The area of China that is now readying its fishing fleets and offshore wind farms to occupy—not to mention the maritime security infrastructure—is increasing rapidly. One of the interesting competitive dynamic is China overtaking the United States as the world’s largest exporter of seafood, according to the National Oceanic and Atmospheric Administration (NOAA). In 2017, China was the leading exporter of seafood by volume with 34 percent followed by the United States with 19 percent.

And according to the newly released U.S. Census of Agricultural Production for 2018, China’s agricultural exports increased to $192.1 billion from $164.3 billion. The United States agricultural exports decreased in 2018 with $163.9 billion from $169.1 billion.

What will this mean to the United States, China’s other major trading partners and the global economy as a whole?

First, the answer is simple.

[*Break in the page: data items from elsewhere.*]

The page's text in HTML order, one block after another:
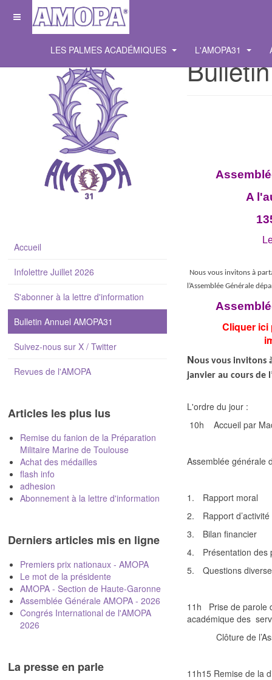
LES PALMES ACADÉMIQUES L'AMOPA31
A
Nous vous invitons à
l’Assemblée Générale
Cliquer ici
Nous vous invitons
janvier au cours de
L'ordre du jour :
10h
Accueil par
Assemblée générale
1.
Rapport moral
2.
Rapport d’activité
3.
Bilan financier
4.
Présentation des
5.
Questions
11h
Prise de parole
académique des
Clôture de
11h15 Remise de la
Accueil
Infolettre Juillet 2026
S'abonner à la lettre d'information
Bulletin Annuel AMOPA31
Suivez-nous sur X / Twitter
Revues de l'AMOPA
Articles les plus lus
Remise du fanion de la Préparation
Militaire Marine de Toulouse
Achat des médailles
flash info
adhesion
Abonnement à la lettre d'information
Derniers articles mis en ligne
Premiers prix nationaux - AMOPA
Le mot de la présidente
AMOPA - Section de Haute-Garonne
Assemblée Générale AMOPA - 2026
Congrés International de l'AMOPA
2026
La presse en parle
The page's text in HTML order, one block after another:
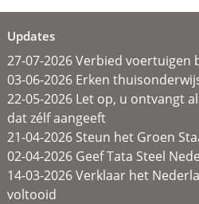
Updates
27-07-2026 Verbied voertuigen
03-06-2026 Erken
22-05-2026 Let op, u ontvangt
dat zélf aangeeft
21-04-2026 Steun het Groen
02-04-2026 Geef Tata Steel
14-03-2026 Verklaar het
voltooid
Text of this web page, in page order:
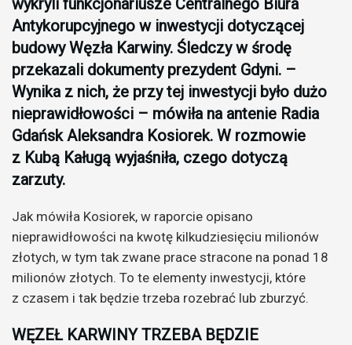
Antykorupcyjnego w inwestycji dotyczącej
budowy Węzła Karwiny. Śledczy w środę
przekazali dokumenty prezydent Gdyni. –
Wynika z nich, że przy tej inwestycji było dużo
nieprawidłowości – mówiła na antenie Radia
Gdańsk Aleksandra Kosiorek. W rozmowie
z Kubą Kaługą wyjaśniła, czego dotyczą
zarzuty.
Jak mówiła Kosiorek, w raporcie opisano
nieprawidłowości na kwotę kilkudziesięciu milionów
złotych, w tym tak zwane prace stracone na ponad 18
milionów złotych. To te elementy inwestycji, które
z czasem i tak będzie trzeba rozebrać lub zburzyć.
WĘZEŁ KARWINY TRZEBA BĘDZIE
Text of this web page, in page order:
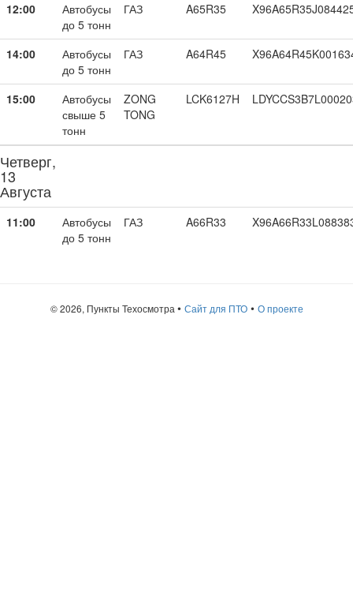
12:00
Автобусы
до 5 тонн
ГАЗ A65R35
14:00
Автобусы
до 5 тонн
ГАЗ A64R45
15:00
Автобусы
свыше 5
тонн
ZONG
TONG
LCK6127H
Четверг,
13
Августа
11:00
Автобусы
до 5 тонн
ГАЗ A66R33
© 2026, Пункты Техосмотра • Сайт для ПТО • О проекте
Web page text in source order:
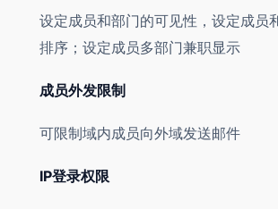
设定成员和部门的可见性，设定成员
排序；设定成员多部门兼职显示
成员外发限制
可限制域内成员向外域发送邮件
IP登录权限
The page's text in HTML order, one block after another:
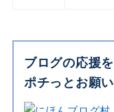
ブログの応援
ポチっとお願
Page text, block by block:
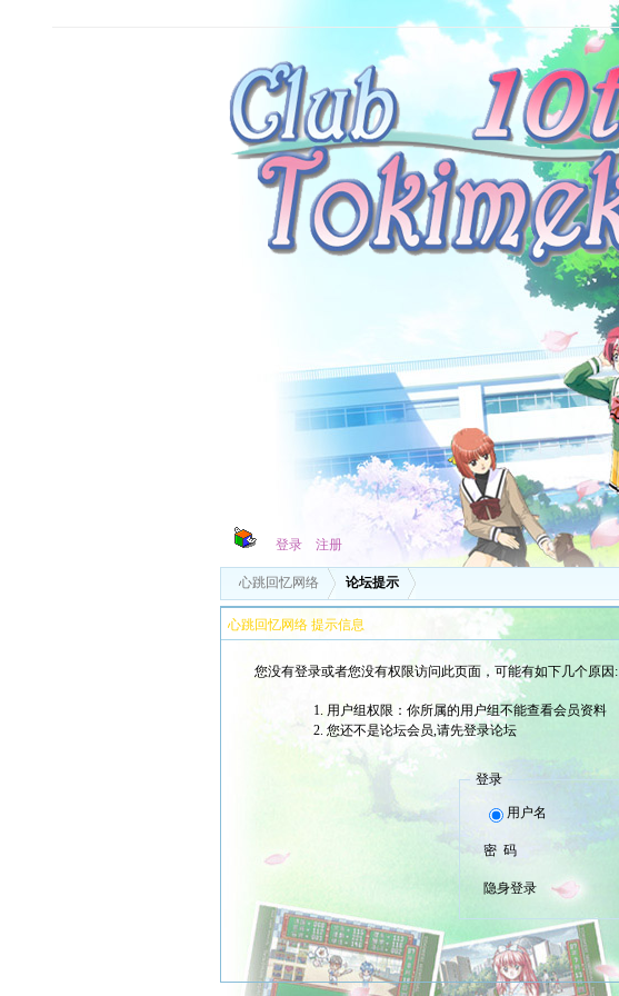
登录 注册
心跳回忆网络 论坛提示
心跳回忆网络 提示信息
您没有登录或者您没有权限访问此页面，可能有如下几个原因:
用户组权限：你所属的用户组不能查看会员资料
您还不是论坛会员,请先登录论坛
登录
用户名
密 码
隐身登录
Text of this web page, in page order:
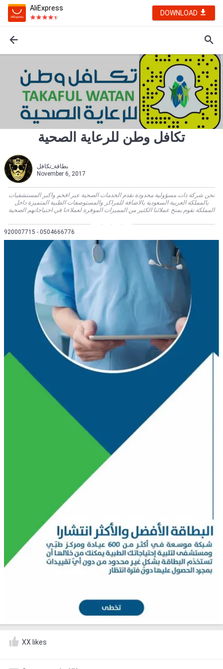
AliExpress
DOWNLOAD
تكافل وطن للرعاية الصحية
بطاقة_تكافل
November 6, 2017
نحن شركة ذات مسؤولية محدودة نقدم الخدمات الصحية عبر افخم واكبر المستشفيات
بالمملكة العربية السعودية بالاضافة للمراكز والمستوصفات الطبية المتميزة داخل
المملكة نقوم بمنح عملائنا الكثير من المميزات الموفرة لعملاءنا في احتياجاتهم الصحية
920007715 - 0504666776
XX likes
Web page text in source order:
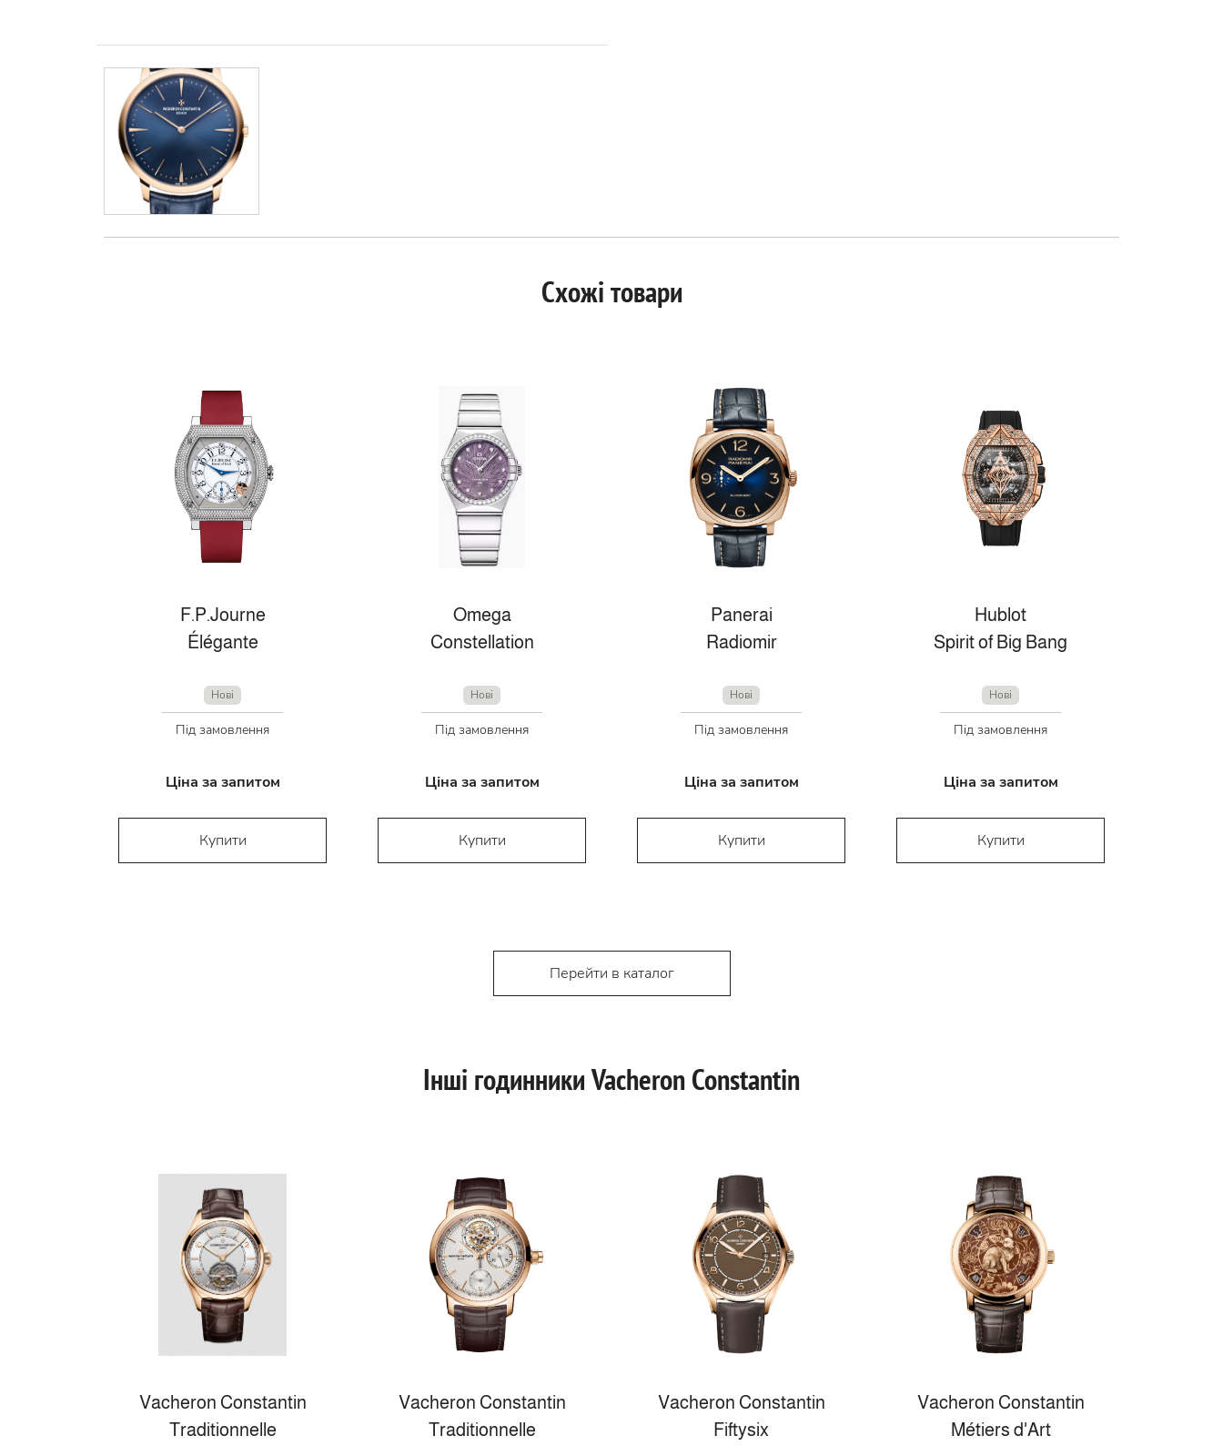
Схожі товари
F.P.Journe
Élégante
Нові
Під замовлення
Ціна за запитом
Купити
Omega
Constellation
Нові
Під замовлення
Ціна за запитом
Купити
Panerai
Radiomir
Нові
Під замовлення
Ціна за запитом
Купити
Hublot
Spirit of Big Bang
Нові
Під замовлення
Ціна за запитом
Купити
Перейти в каталог
Інші годинники Vacheron Constantin
Vacheron Constantin
Traditionnelle
Vacheron Constantin
Traditionnelle
Vacheron Constantin
Fiftysix
Vacheron Constantin
Métiers d'Art
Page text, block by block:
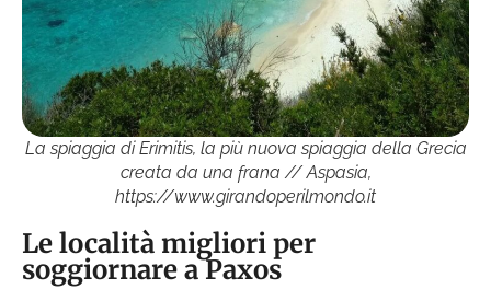
La spiaggia di Erimitis, la più nuova spiaggia della Grecia
creata da una frana // Aspasia,
https://www.girandoperilmondo.it
Le località migliori per
soggiornare a Paxos
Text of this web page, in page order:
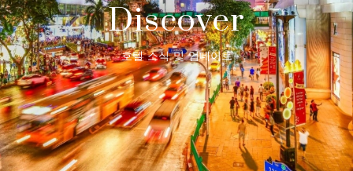
Discover
호텔 소식 및 업데이트
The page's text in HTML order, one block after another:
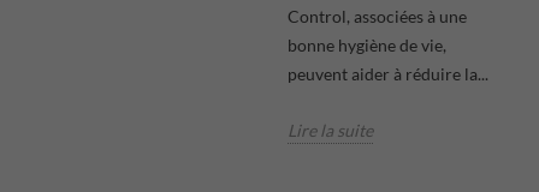
Control, associées à une
bonne hygiène de vie,
peuvent aider à réduire la...
Lire la suite
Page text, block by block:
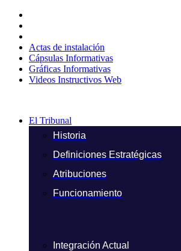
contenido
Actas de instalación
Cápsulas Informativas
Gráficas Informativas
Videos Instructivos Web
El Tribunal
Historia
Definiciones Estratégicas
Atribuciones
Funcionamiento
Integración Actual
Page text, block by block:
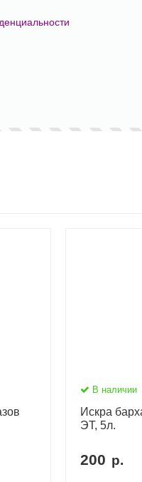
В наличии
Искра
ЭТ, 5л.
200 р.
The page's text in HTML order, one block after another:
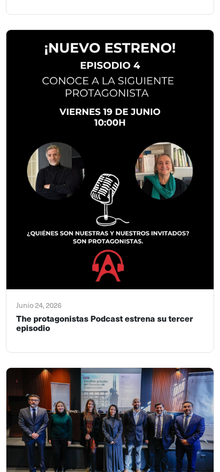
Junio 24, 2026
The protagonistas Podcast estrena su tercer
episodio
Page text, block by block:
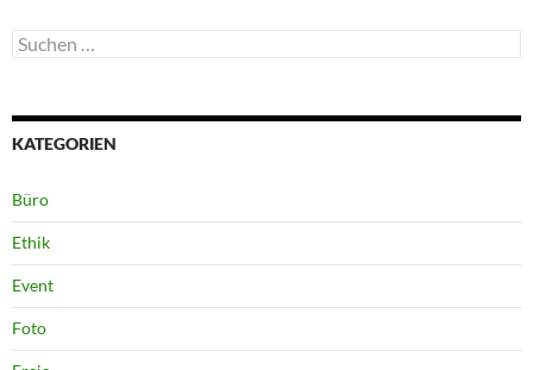
Suchen
nach:
KATEGORIEN
Büro
Ethik
Event
Foto

The US will not be able to keep pace with China’s ascent, and American agricultural exporters will lose market share to China.

Second, there will be a corresponding reduction in support—funds and incentives—that have made U.S. farms a competitive offering. This is because as the United States moves to a more import-based, services-focused export economy, this innovation in services will fall off in a way that undermines our future competitiveness. We need to pursue policies that encourage more trade of services in goods and services.

Third, if we do not reorganize our agricultural export apparatus to compete more effectively, our country will not be able to compete effectively with China in the coming years, which will create havoc throughout the U.S. economy and politics.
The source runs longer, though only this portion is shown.